The problem:
Among the entries below, how many lines include the word "Product"? Reply with only the number.

Information provided:

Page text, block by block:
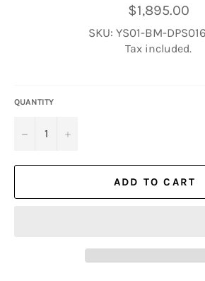
Regular
price
$1,895.00
SKU: YS01-BM-
Tax included.
QUANTITY
− +
ADD TO CART
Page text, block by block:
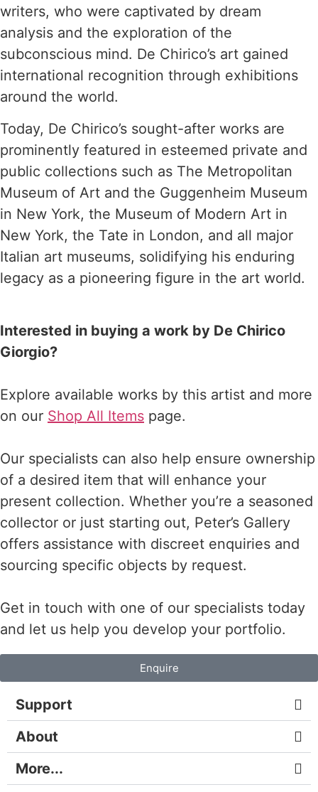
writers, who were captivated by dream
analysis and the exploration of the
subconscious mind. De Chirico’s art gained
international recognition through exhibitions
around the world.
Today, De Chirico’s sought-after works are
prominently featured in esteemed private and
public collections such as The Metropolitan
Museum of Art and the Guggenheim Museum
in New York, the Museum of Modern Art in
New York, the Tate in London, and all major
Italian art museums, solidifying his enduring
legacy as a pioneering figure in the art world.
Interested in buying a work by De Chirico
Giorgio?
Explore available works by this artist and more
on our Shop All Items page.
Our specialists can also help ensure ownership
of a desired item that will enhance your
present collection. Whether you’re a seasoned
collector or just starting out, Peter’s Gallery
offers assistance with discreet enquiries and
sourcing specific objects by request.
Get in touch with one of our specialists today
and let us help you develop your portfolio.
Enquire
Support
About
More...
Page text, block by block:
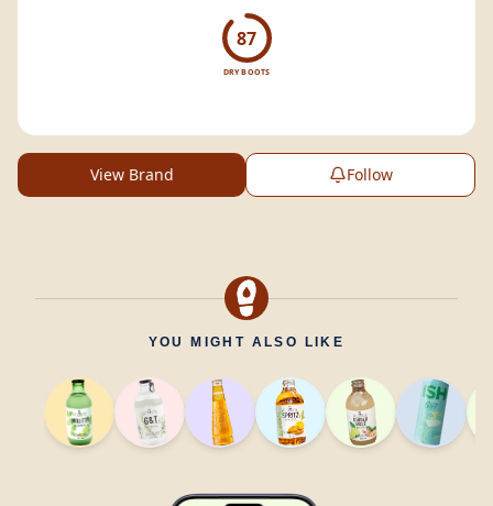
87
DRY BOOTS
View Brand Follow
YOU MIGHT ALSO LIKE
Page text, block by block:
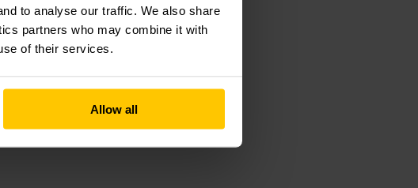
to analyse our traffic. We also share
partners who may combine it with
of their services.
Allow all
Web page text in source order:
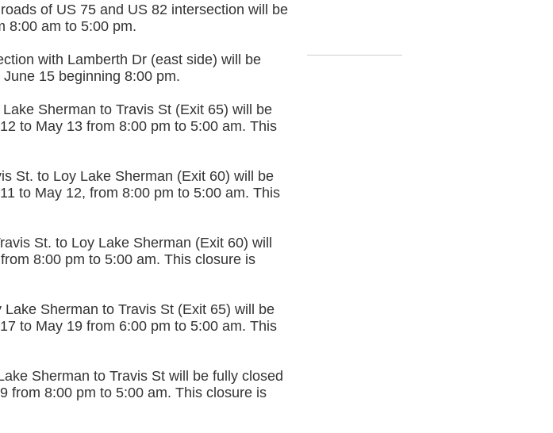
of US 75 and US 82 intersection will be
8:00 am to 5:00 pm.
with Lamberth Dr (east side) will be
15 beginning 8:00 pm.
Sherman to Travis St (Exit 65) will be
to May 13 from 8:00 pm to 5:00 am. This
St. to Loy Lake Sherman (Exit 60) will be
to May 12, from 8:00 pm to 5:00 am. This
St. to Loy Lake Sherman (Exit 60) will
8:00 pm to 5:00 am. This closure is
Lake Sherman to Travis St (Exit 65) will be
to May 19 from 6:00 pm to 5:00 am. This
Sherman to Travis St will be fully closed
from 8:00 pm to 5:00 am. This closure is
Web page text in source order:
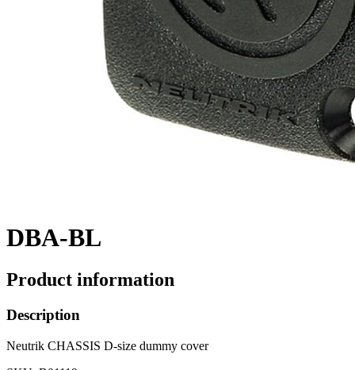
DBA-BL
Product information
Description
Neutrik CHASSIS D-size dummy cover
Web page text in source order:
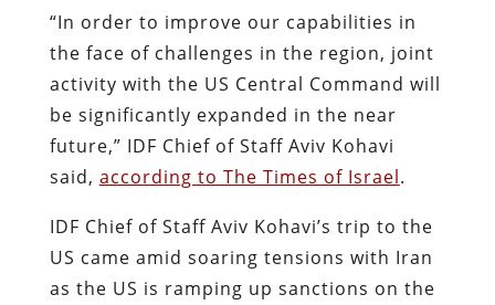
“In order to improve our capabilities in
the face of challenges in the region, joint
activity with the US Central Command will
be significantly expanded in the near
future,” IDF Chief of Staff Aviv Kohavi
said, according to The Times of Israel.
IDF Chief of Staff Aviv Kohavi’s trip to the
US came amid soaring tensions with Iran
as the US is ramping up sanctions on the
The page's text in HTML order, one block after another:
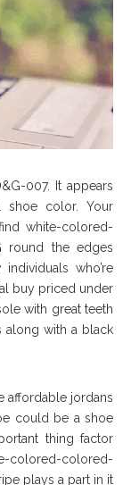
007. It appears
shoe color. Your
white-colored-
round the edges
who’re
buy priced under
with great teeth
along with a black
affordable jordans
could be a shoe
thing factor
colored-colored-
plays a part in it
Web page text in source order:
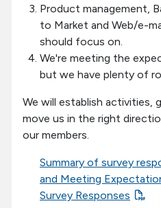
Product management,
to Market and Web/e-
should focus on.
We're meeting the
but we have plenty of
We will establish activities,
move us in the right
our members.
Summary of survey
and Meeting
Survey Responses

Answer to this problem:
2